**** Records to process ****

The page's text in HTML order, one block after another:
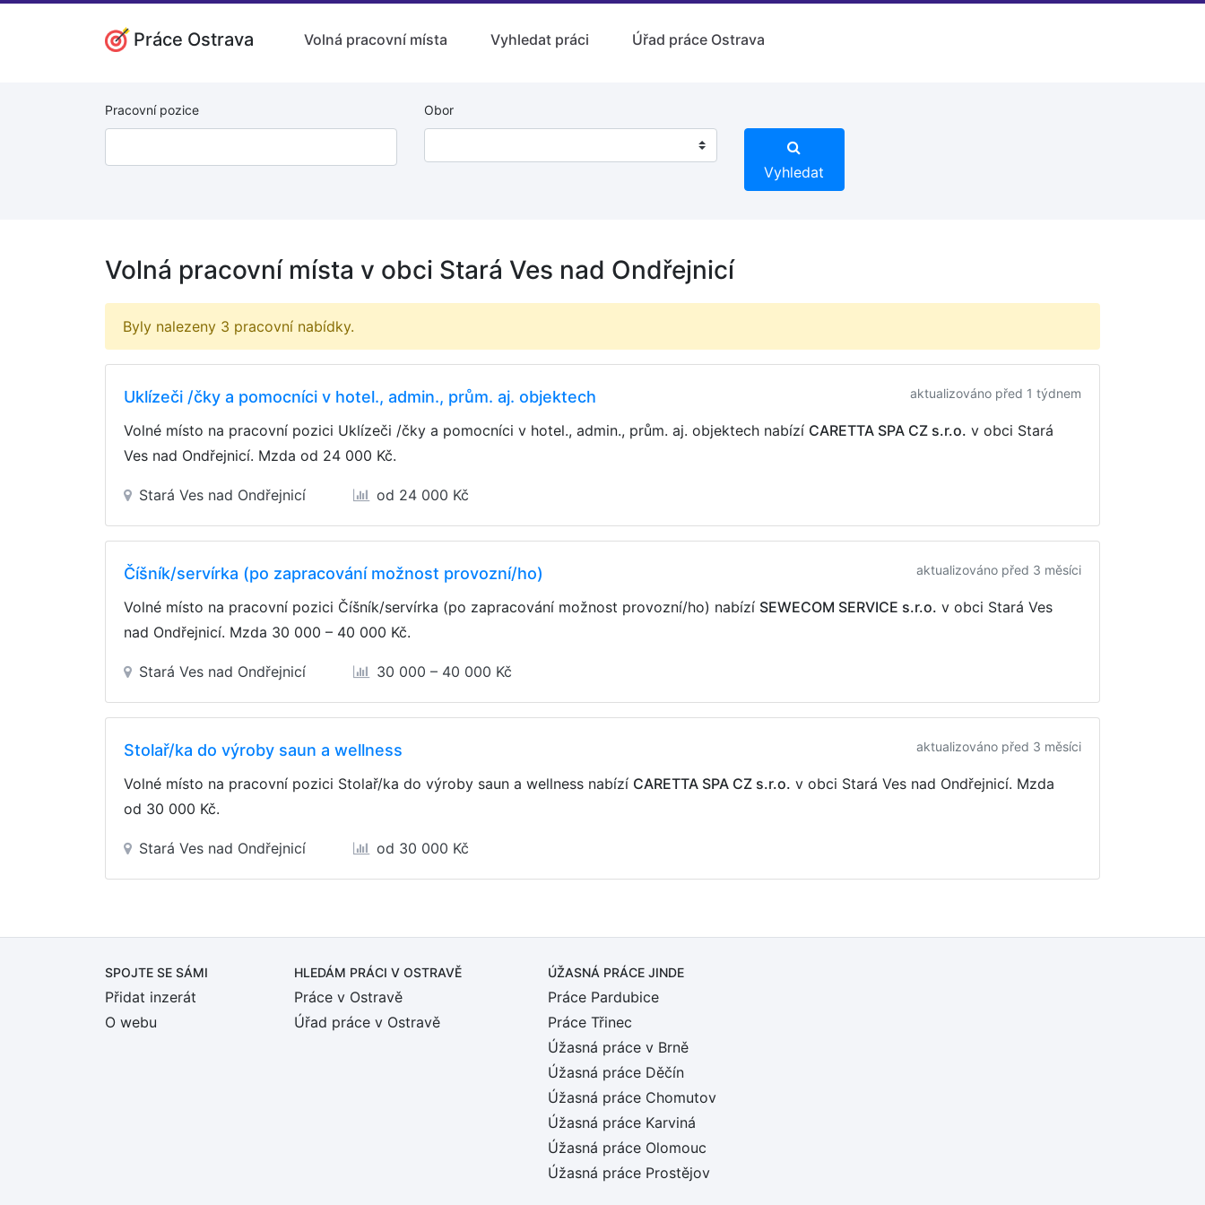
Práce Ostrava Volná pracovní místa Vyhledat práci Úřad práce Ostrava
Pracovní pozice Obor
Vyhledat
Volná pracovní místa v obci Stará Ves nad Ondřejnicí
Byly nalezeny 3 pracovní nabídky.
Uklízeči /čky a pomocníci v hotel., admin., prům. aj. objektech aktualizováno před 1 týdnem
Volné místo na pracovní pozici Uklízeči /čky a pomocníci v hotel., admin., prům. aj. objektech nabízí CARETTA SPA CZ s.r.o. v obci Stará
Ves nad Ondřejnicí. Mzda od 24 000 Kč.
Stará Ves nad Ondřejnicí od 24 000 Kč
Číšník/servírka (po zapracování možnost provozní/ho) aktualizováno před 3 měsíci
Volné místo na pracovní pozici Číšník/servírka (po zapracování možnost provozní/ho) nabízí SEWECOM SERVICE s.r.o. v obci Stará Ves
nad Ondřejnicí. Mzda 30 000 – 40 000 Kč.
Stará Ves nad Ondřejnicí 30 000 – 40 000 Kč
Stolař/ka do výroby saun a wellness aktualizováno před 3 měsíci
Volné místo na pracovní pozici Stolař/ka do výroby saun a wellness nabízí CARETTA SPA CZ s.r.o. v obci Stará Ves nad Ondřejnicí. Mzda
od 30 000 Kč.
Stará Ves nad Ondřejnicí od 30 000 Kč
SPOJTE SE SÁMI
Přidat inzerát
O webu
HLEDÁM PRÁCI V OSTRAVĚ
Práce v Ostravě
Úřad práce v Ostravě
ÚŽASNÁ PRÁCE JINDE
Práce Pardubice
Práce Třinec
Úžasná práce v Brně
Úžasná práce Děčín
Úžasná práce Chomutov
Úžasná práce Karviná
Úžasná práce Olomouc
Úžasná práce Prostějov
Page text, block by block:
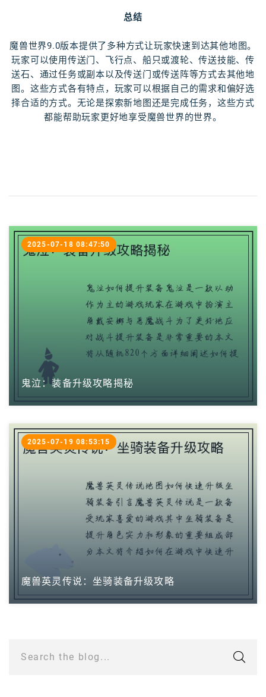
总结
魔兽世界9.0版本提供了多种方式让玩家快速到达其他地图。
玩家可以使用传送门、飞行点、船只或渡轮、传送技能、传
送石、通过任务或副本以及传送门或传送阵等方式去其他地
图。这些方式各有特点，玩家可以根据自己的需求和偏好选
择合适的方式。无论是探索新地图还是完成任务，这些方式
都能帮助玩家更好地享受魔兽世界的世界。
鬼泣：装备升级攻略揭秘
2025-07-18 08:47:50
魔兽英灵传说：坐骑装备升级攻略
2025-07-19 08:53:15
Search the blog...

****

** Problem requirements **
The entries above need to be repeated word for word, minus their pictures.

** Answer to this task **
The page's text in HTML order, one block after another:
Práce Ostrava Volná pracovní místa Vyhledat práci Úřad práce Ostrava
Pracovní pozice Obor
Vyhledat
Volná pracovní místa v obci Stará Ves nad Ondřejnicí
Byly nalezeny 3 pracovní nabídky.
Uklízeči /čky a pomocníci v hotel., admin., prům. aj. objektech aktualizováno před 1 týdnem
Volné místo na pracovní pozici Uklízeči /čky a pomocníci v hotel., admin., prům. aj. objektech nabízí CARETTA SPA CZ s.r.o. v obci Stará
Ves nad Ondřejnicí. Mzda od 24 000 Kč.
Stará Ves nad Ondřejnicí od 24 000 Kč
Číšník/servírka (po zapracování možnost provozní/ho) aktualizováno před 3 měsíci
Volné místo na pracovní pozici Číšník/servírka (po zapracování možnost provozní/ho) nabízí SEWECOM SERVICE s.r.o. v obci Stará Ves
nad Ondřejnicí. Mzda 30 000 – 40 000 Kč.
Stará Ves nad Ondřejnicí 30 000 – 40 000 Kč
Stolař/ka do výroby saun a wellness aktualizováno před 3 měsíci
Volné místo na pracovní pozici Stolař/ka do výroby saun a wellness nabízí CARETTA SPA CZ s.r.o. v obci Stará Ves nad Ondřejnicí. Mzda
od 30 000 Kč.
Stará Ves nad Ondřejnicí od 30 000 Kč
SPOJTE SE SÁMI
Přidat inzerát
O webu
HLEDÁM PRÁCI V OSTRAVĚ
Práce v Ostravě
Úřad práce v Ostravě
ÚŽASNÁ PRÁCE JINDE
Práce Pardubice
Práce Třinec
Úžasná práce v Brně
Úžasná práce Děčín
Úžasná práce Chomutov
Úžasná práce Karviná
Úžasná práce Olomouc
Úžasná práce Prostějov
Page text, block by block:
总结
魔兽世界9.0版本提供了多种方式让玩家快速到达其他地图。
玩家可以使用传送门、飞行点、船只或渡轮、传送技能、传
送石、通过任务或副本以及传送门或传送阵等方式去其他地
图。这些方式各有特点，玩家可以根据自己的需求和偏好选
择合适的方式。无论是探索新地图还是完成任务，这些方式
都能帮助玩家更好地享受魔兽世界的世界。
鬼泣：装备升级攻略揭秘
2025-07-18 08:47:50
魔兽英灵传说：坐骑装备升级攻略
2025-07-19 08:53:15
Search the blog...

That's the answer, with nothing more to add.